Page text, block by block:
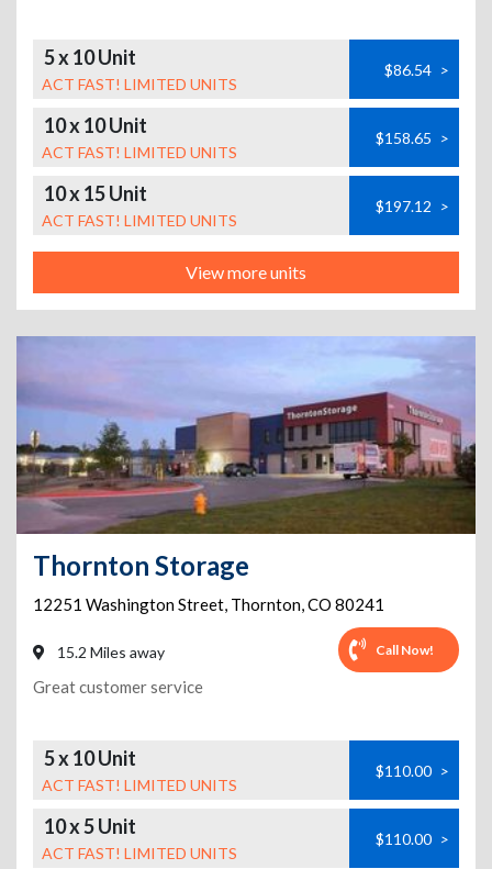
5 x 10 Unit
ACT FAST! LIMITED UNITS
$86.54 >
10 x 10 Unit
ACT FAST! LIMITED UNITS
$158.65 >
10 x 15 Unit
ACT FAST! LIMITED UNITS
$197.12 >
View more units
Thornton Storage
12251 Washington Street, Thornton,CO 80241
15.2 Miles away Call Now!
Great customer service
5 x 10 Unit
ACT FAST! LIMITED UNITS
$110.00 >
10 x 5 Unit
ACT FAST! LIMITED UNITS
$110.00 >

....

* What is needed *
Retype exactly. Start at the line with "10 x 10 Unit" and stop at the last line of the data.

* Exercise result *
10 x 10 Unit
ACT FAST! LIMITED UNITS
$158.65 >
10 x 15 Unit
ACT FAST! LIMITED UNITS
$197.12 >
View more units
Thornton Storage
12251 Washington Street, Thornton,CO 80241
15.2 Miles away Call Now!
Great customer service
5 x 10 Unit
ACT FAST! LIMITED UNITS
$110.00 >
10 x 5 Unit
ACT FAST! LIMITED UNITS
$110.00 >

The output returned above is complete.